As Spencer told participants both before and after the march, his idea was to create an event that would supersede the issue of Confederate monuments and instead announce the presence of the white-nationalist movement as a significant player in American politics. The march, he told them, would proceed to the University of Virginia (UVA) campus—rather than the Lee monument—with the statue of Thomas Jefferson there the destination.

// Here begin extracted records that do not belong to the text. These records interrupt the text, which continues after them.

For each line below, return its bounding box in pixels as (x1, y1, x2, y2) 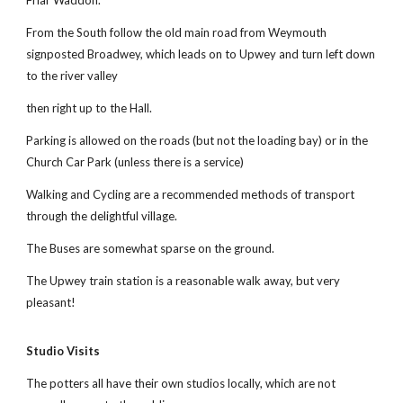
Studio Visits (26, 344, 101, 358)
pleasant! (26, 295, 76, 309)
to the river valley (26, 68, 119, 83)
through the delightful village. (26, 209, 178, 223)
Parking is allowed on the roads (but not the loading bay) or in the (26, 133, 369, 148)
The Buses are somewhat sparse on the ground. (26, 241, 275, 255)
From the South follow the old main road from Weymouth (26, 25, 327, 40)
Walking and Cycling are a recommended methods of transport (26, 187, 355, 201)
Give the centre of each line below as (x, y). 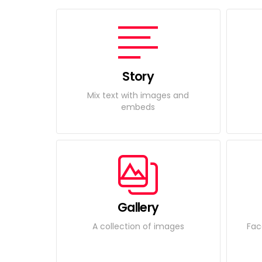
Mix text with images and (138, 95)
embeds (138, 107)
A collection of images (138, 226)
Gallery (138, 207)
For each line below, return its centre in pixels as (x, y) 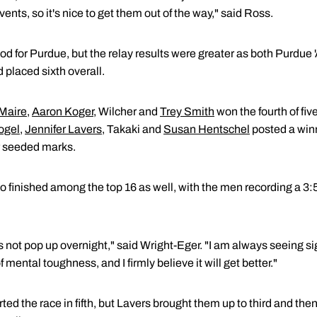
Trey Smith (187, 111)
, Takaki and (133, 129)
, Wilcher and (127, 111)
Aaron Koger (63, 111)
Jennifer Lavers (63, 129)
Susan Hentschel (207, 129)
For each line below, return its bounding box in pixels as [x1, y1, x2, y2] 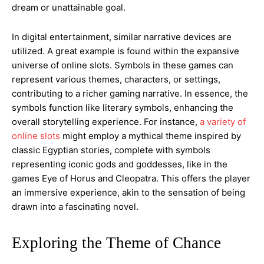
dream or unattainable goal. [12, 2, 126, 14]
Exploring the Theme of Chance [12, 234, 221, 252]
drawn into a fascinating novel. [12, 201, 138, 213]
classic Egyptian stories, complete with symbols [12, 144, 210, 156]
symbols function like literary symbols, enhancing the [12, 102, 233, 114]
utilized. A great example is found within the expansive [12, 45, 239, 57]
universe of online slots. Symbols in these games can [12, 60, 233, 71]
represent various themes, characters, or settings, [12, 74, 220, 85]
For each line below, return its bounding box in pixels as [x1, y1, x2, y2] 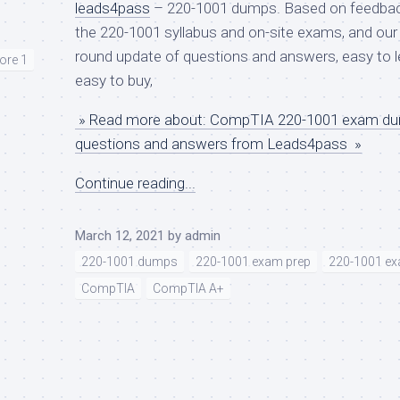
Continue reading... [75, 173, 196, 192]
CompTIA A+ [153, 280, 224, 296]
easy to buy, [75, 71, 153, 89]
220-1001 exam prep [196, 254, 311, 269]
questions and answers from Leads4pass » [75, 134, 362, 153]
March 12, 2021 [75, 227, 164, 244]
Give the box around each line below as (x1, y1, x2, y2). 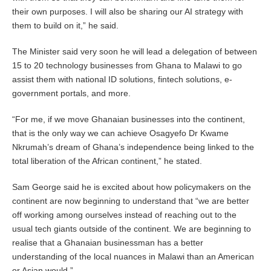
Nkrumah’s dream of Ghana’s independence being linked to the (12, 142, 254, 152)
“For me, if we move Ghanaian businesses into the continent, (12, 114, 245, 125)
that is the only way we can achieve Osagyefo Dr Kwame (12, 128, 229, 139)
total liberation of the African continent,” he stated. (12, 156, 202, 166)
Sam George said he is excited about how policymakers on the (12, 182, 251, 192)
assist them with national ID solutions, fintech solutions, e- (12, 74, 232, 85)
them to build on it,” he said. (12, 21, 119, 31)
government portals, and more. (12, 88, 131, 99)
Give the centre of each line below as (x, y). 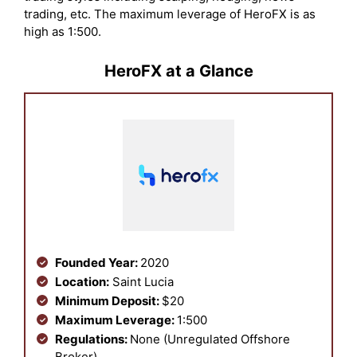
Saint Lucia (141, 281)
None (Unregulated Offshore (210, 339)
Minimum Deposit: (108, 300)
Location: (82, 281)
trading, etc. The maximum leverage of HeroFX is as (170, 14)
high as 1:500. (64, 32)
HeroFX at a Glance (178, 71)
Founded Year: (98, 262)
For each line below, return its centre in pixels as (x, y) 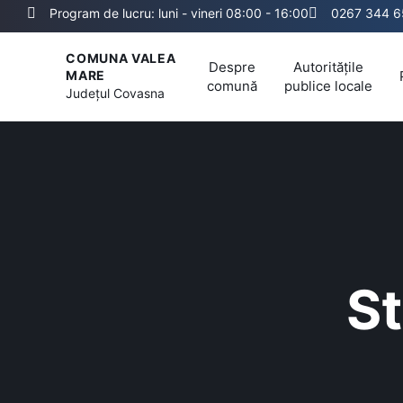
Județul (90, 93)
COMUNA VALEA (121, 58)
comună (232, 85)
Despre (232, 67)
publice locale (328, 85)
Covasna (139, 93)
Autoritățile (328, 67)
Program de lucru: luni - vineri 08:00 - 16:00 (179, 13)
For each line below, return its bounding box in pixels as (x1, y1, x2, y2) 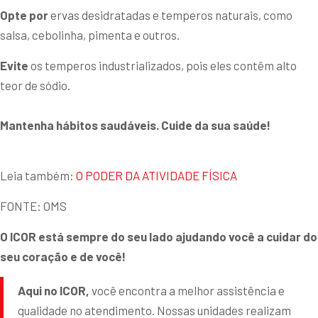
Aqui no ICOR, (18, 283, 89, 297)
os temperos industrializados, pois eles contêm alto (28, 57, 297, 72)
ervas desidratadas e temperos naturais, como (48, 7, 292, 22)
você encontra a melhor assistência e (89, 283, 285, 297)
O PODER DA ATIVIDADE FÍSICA (76, 168, 237, 182)
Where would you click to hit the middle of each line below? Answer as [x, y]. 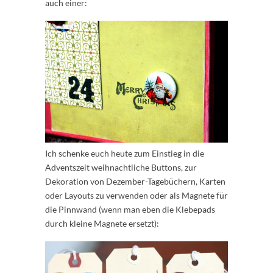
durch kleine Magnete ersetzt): [102, 224]
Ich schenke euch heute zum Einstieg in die [125, 154]
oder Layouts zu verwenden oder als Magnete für [136, 196]
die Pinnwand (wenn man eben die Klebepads [130, 210]
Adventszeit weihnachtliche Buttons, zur [121, 168]
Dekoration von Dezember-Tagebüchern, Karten [135, 182]
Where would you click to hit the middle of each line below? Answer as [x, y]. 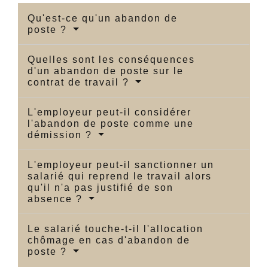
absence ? [57, 199]
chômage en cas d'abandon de [109, 240]
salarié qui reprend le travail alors [120, 176]
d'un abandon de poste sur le [106, 71]
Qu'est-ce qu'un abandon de [103, 19]
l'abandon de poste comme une [111, 124]
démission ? [62, 135]
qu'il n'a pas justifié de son [100, 188]
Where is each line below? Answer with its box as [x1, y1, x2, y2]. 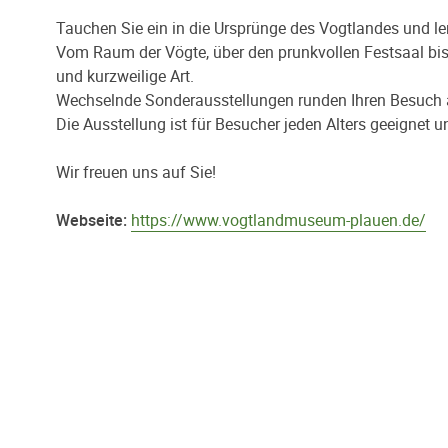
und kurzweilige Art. [56, 65, 194, 87]
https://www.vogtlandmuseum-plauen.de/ [131, 209, 426, 231]
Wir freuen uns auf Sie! [56, 161, 216, 183]
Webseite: [56, 209, 127, 231]
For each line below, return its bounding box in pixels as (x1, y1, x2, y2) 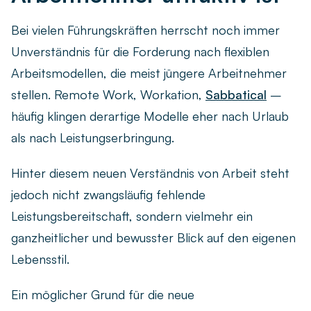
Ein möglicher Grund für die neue (11, 287, 194, 303)
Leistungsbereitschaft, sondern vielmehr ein (11, 208, 253, 224)
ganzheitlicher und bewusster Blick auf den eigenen (11, 230, 296, 246)
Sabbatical (205, 87, 267, 103)
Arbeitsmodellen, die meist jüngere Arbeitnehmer (11, 65, 287, 81)
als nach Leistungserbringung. (11, 130, 174, 146)
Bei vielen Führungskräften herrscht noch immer (11, 22, 280, 38)
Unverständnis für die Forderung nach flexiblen (11, 44, 269, 60)
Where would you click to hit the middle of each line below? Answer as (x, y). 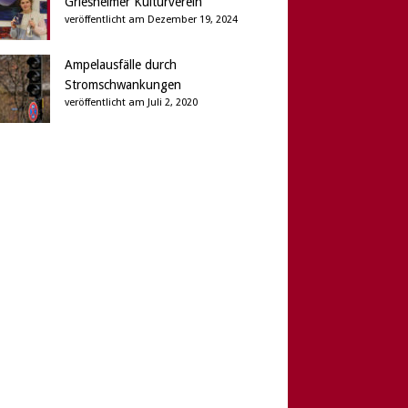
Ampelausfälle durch (120, 65)
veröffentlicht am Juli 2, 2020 (131, 103)
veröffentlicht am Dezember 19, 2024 (151, 20)
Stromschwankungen (122, 85)
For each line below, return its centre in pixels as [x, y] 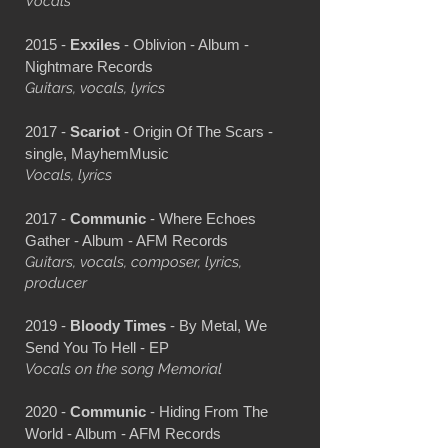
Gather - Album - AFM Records [126, 240]
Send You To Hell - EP [97, 347]
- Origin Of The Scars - [196, 131]
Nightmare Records [89, 66]
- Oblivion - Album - [184, 44]
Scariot [95, 131]
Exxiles [95, 44]
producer [56, 282]
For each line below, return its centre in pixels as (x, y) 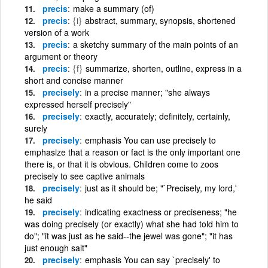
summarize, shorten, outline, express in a (164, 68)
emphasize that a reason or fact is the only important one (133, 152)
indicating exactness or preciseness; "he (161, 211)
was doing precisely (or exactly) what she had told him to (132, 223)
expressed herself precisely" (78, 104)
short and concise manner (74, 80)
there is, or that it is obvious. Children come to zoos (121, 164)
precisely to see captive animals (85, 176)
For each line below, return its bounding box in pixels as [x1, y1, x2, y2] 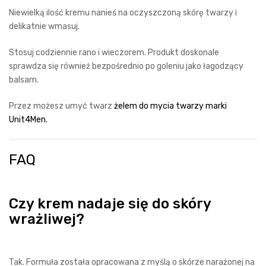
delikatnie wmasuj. [9, 21, 80, 31]
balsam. [9, 75, 39, 85]
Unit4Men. [9, 115, 47, 125]
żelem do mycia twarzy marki [114, 101, 227, 111]
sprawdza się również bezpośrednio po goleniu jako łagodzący [9, 61, 243, 71]
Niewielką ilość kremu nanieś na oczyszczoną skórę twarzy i [9, 8, 237, 18]
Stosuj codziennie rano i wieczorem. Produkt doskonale [9, 47, 219, 58]
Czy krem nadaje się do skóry [9, 195, 211, 212]
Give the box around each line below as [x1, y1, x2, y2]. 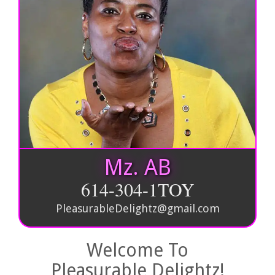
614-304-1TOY [80, 177, 195, 202]
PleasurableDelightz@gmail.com [55, 202, 220, 215]
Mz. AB [104, 154, 171, 181]
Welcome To [87, 239, 188, 261]
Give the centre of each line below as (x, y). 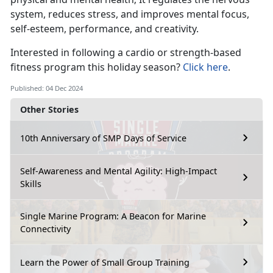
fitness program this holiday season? (97, 67)
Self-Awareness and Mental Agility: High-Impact (119, 171)
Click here (205, 67)
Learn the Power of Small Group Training (105, 262)
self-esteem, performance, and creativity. (107, 29)
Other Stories (49, 110)
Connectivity (45, 229)
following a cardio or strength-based (157, 53)
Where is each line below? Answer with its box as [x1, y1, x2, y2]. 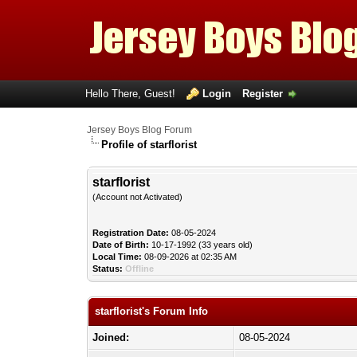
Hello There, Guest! [84, 88, 178, 100]
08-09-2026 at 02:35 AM [142, 252, 237, 261]
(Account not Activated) [92, 192, 183, 202]
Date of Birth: [92, 240, 150, 249]
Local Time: [92, 252, 143, 261]
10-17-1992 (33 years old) [149, 240, 253, 249]
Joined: [92, 331, 130, 343]
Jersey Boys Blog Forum [87, 124, 193, 135]
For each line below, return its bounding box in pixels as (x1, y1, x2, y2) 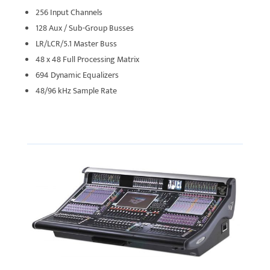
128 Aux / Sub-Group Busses (35, 21, 134, 36)
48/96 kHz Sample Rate (35, 84, 117, 98)
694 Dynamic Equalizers (35, 68, 119, 83)
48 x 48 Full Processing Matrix (35, 52, 139, 67)
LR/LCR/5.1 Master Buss (35, 37, 117, 51)
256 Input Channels (35, 5, 102, 20)
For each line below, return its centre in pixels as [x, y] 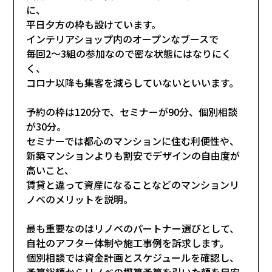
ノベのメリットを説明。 [80, 199]
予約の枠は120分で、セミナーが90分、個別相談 [132, 111]
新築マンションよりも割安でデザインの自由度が [133, 155]
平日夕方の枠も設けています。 [94, 24]
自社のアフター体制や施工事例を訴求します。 [128, 243]
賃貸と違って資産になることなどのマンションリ [133, 184]
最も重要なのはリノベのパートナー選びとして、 [133, 228]
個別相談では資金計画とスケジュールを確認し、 [133, 257]
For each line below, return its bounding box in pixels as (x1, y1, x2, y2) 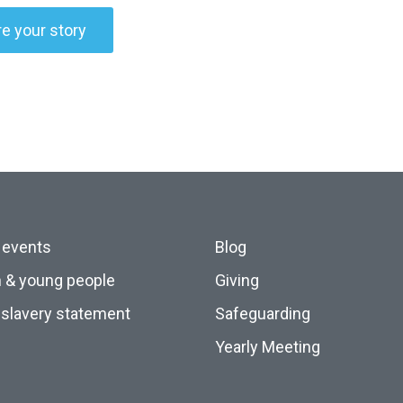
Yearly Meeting (215, 337, 320, 356)
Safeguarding (215, 304, 310, 323)
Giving (215, 271, 259, 290)
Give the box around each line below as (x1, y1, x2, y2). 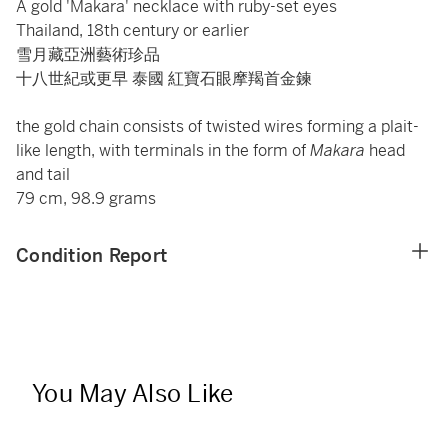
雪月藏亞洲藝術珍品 (16, 44, 160, 65)
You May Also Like (32, 379, 234, 409)
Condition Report (16, 244, 167, 267)
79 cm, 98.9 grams (16, 188, 156, 209)
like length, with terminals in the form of (16, 140, 310, 161)
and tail (16, 164, 70, 185)
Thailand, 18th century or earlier (16, 20, 249, 41)
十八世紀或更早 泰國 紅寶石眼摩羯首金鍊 (16, 68, 312, 89)
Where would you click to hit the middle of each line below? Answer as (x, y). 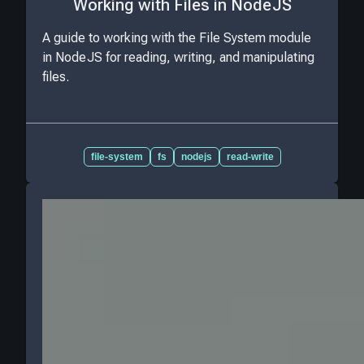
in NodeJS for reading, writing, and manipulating (178, 57)
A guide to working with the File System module (177, 37)
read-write (250, 156)
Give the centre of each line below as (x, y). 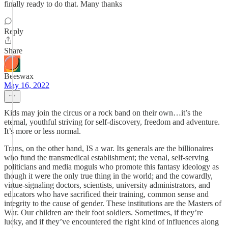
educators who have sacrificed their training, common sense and (106, 194)
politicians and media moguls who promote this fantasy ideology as (111, 167)
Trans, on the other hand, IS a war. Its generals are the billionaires (109, 148)
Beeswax (19, 76)
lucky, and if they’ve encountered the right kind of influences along (111, 222)
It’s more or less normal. (42, 131)
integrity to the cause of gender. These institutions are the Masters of (113, 203)
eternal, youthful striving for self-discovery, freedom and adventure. (112, 122)
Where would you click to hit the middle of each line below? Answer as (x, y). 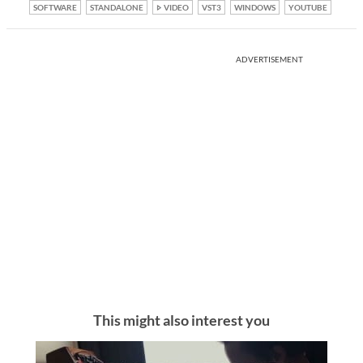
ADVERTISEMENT (269, 59)
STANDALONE (117, 7)
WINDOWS (255, 7)
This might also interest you (181, 320)
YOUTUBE (308, 7)
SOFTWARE (55, 7)
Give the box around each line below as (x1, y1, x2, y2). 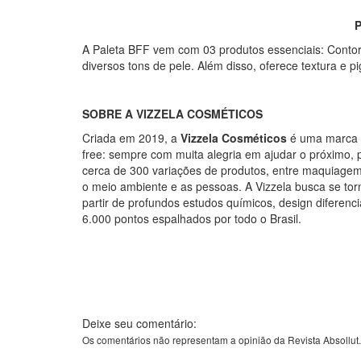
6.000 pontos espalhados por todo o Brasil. (82, 210, 301, 226)
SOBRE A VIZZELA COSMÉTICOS (82, 106, 263, 122)
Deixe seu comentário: (82, 315, 197, 331)
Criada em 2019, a (82, 130, 180, 146)
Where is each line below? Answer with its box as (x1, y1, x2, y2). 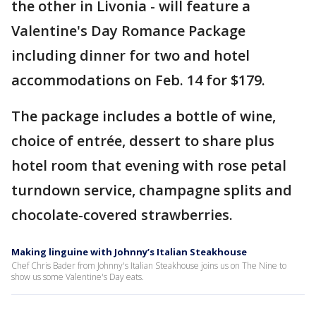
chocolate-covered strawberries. (11, 205, 233, 224)
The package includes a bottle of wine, (11, 107, 276, 126)
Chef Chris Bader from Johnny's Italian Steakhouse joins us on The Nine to (11, 260, 286, 272)
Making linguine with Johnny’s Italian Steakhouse (11, 245, 247, 258)
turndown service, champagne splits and (11, 181, 292, 200)
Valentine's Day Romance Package (11, 21, 245, 40)
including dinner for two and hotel (11, 46, 250, 65)
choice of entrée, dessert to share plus (11, 131, 274, 150)
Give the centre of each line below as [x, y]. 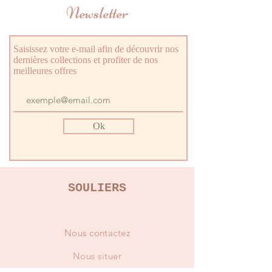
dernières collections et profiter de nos [86, 60]
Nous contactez [97, 233]
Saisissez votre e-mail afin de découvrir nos [96, 49]
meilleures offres [45, 71]
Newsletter [97, 13]
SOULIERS [97, 188]
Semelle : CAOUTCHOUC [74, 22]
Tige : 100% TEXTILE [63, 9]
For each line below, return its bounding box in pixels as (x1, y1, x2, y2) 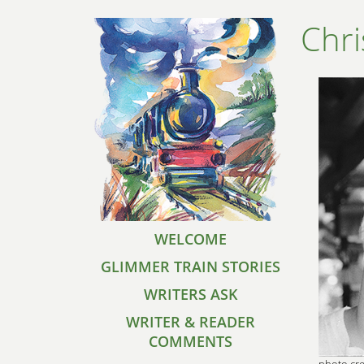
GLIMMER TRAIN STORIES (101, 257, 280, 276)
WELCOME (154, 229, 227, 249)
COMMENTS (149, 331, 232, 351)
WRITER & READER (126, 312, 255, 331)
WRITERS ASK (143, 284, 238, 304)

So at about 8:45 p.m., some 250 men dressed in the prescribed uniform and carrying lit tiki torches began to gather at an area behind UVA’s Memorial Gymnasium called Nameless Field. They marched in a two-by-two formation, heading to the university’s rotunda, where the Jefferson statue stands. As they marched, they chanted “Blood and Soil!”—a translation of the Nazi slogan “Blud und Boden,” extolling one’s ties to their ethnic origins and homeland—and “You Will Not Replace Us!”—a reference to the white-nationalist conspiracy that white people are being deliberately replaced by immigrants imported by a nefarious Jewish cabal. It quickly morphed into “Jews Will Not Replace Us!”
At the base of the Jefferson statue, the marchers encountered about thirty students from the university who were attempting to defend the site with arms locked in a circle. The mob of marchers encircled them and began shouting, “White lives matter!” and making monkey sounds, before they began assaulting the students. Police intervened eventually, and there were injuries reported on both sides.
The men were exultant. On his GoPro, Michael Miselis could be heard yelling, “Total victory!” and “We beat you tonight, we’ll beat you tomorrow too!’ ”[13]
The next morning, both sides of the protest began gathering early in the area around the park at the Lee monument, well before the rally’s scheduled noon starting time. The protesters grew restless, and at 10:30 a.m., a group of alt-right protesters with shields began advancing on a line of anti-fascists who were trying to prevent them from entering the park. They swung sticks at one another and sprayed mace; soon, bottles and rocks were thrown. The violence lasted for nearly an hour before police broke it up.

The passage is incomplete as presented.